Donald Trump seeks momentum at G7 summit after Iran deal announcement
Bitcoin surged past $65K as markets cheered a preliminary US-Iran agreement, but the hard part is just getting started
President Donald Trump touched down at the G7 summit in Évian-les-Bains, France, on June 15 with something most world leaders rarely bring to these gatherings: genuine leverage. Hours earlier, he announced a preliminary agreement with Iran aimed at ending a 15-week military conflict that had rattled energy markets, disrupted global shipping, and sent risk assets into a tailspin.
The crypto market’s reaction was immediate. Bitcoin blew past $65,000 and touched nearly $66,000 in intraday trading, as traders interpreted the deal as a meaningful de-escalation of one of the most destabilizing geopolitical events of 2026.
What’s actually in the deal
The agreement, described as a memorandum of understanding rather than a formal treaty, centers on the US blockade of the Strait of Hormuz. That narrow waterway carries roughly 20% of the world’s crude oil supply, and Washington had choked it off during a conflict that erupted in late February 2026.
Under the preliminary terms, the Strait is now “partially opened” with toll-free passage restored. The deal also includes a 60-day ceasefire and a commitment to begin nuclear negotiations during that window.
Iranian Parliament Speaker Mohammad Bagher Ghalibaf signed on behalf of Tehran. Trump and Vice President JD Vance signed electronically for the US side. A formal signing ceremony is reportedly planned for later in the week in Switzerland, at which point the full text of the agreement would be released.
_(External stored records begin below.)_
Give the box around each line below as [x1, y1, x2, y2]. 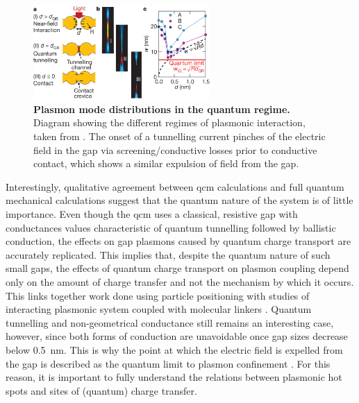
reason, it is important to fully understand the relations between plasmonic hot [6, 370, 342, 384]
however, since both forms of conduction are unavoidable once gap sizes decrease [6, 329, 348, 343]
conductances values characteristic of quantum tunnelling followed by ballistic [6, 220, 336, 234]
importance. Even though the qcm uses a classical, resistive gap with [6, 207, 298, 221]
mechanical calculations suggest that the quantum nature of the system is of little [6, 193, 353, 207]
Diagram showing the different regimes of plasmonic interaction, [33, 115, 306, 130]
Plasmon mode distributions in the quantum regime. [33, 101, 290, 116]
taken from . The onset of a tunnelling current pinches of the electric [33, 129, 326, 144]
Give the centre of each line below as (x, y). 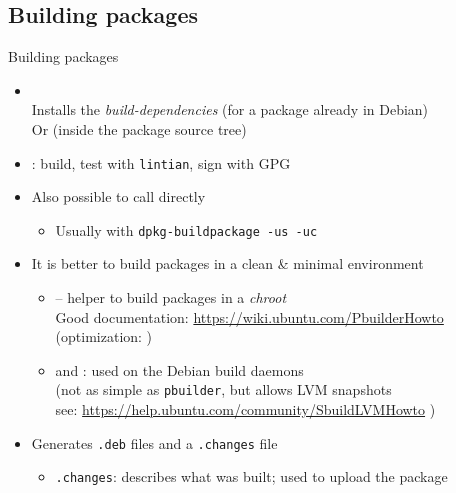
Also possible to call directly (118, 196)
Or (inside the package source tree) (139, 128)
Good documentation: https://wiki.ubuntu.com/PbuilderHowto (249, 316)
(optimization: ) (104, 336)
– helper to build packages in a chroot (171, 297)
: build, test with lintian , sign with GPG (161, 162)
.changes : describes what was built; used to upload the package (251, 476)
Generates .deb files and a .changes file (154, 442)
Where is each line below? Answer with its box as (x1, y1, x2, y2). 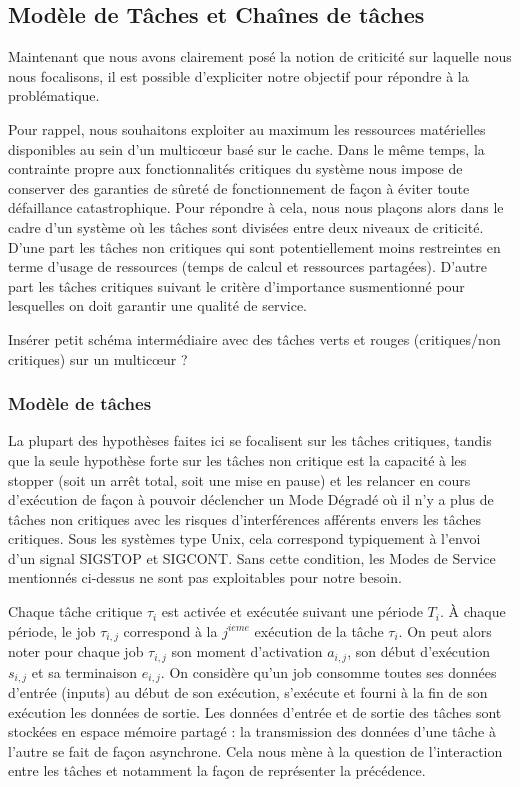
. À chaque (439, 601, 506, 622)
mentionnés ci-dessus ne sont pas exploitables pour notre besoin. (8, 567, 402, 588)
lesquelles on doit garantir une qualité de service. (8, 295, 308, 316)
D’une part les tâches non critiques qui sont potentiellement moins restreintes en (8, 236, 501, 257)
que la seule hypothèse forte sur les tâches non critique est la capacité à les (8, 449, 467, 470)
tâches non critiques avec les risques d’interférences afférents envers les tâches (8, 508, 482, 529)
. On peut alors (398, 620, 492, 641)
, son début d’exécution (347, 641, 490, 662)

Trump, characteristically, expressed optimism about the arrangement, framing it as a pathway to what he called significant global success.
Why crypto moved first
Oil prices moved in the opposite direction from crypto. The reopening of the Strait, even partially, relieved pressure on crude supply that had been building for months. Cheaper energy feeds directly into lower inflation expectations, which in turn makes central banks less likely to tighten monetary policy.
Unlike traditional markets with limited trading hours, Bitcoin trades 24/7, making it one of the first instruments to reflect shifting geopolitical sentiment.
The gap between announcement and reality
The full text of the accord hasn’t been released yet. Without seeing the actual language, it’s impossible to know whether Washington and Tehran are interpreting the terms the same way.
The 60-day ceasefire creates a ticking clock. If nuclear negotiations don’t produce meaningful progress within that window, the entire framework could collapse.
The smart play right now is to watch the Swiss signing ceremony closely. If both sides show up and put pen to paper on a finalized text, that’s a meaningfully different signal than the current preliminary framework. Until then, Bitcoin’s move above $65,000 is pricing in a best-case scenario that hasn’t fully materialized yet.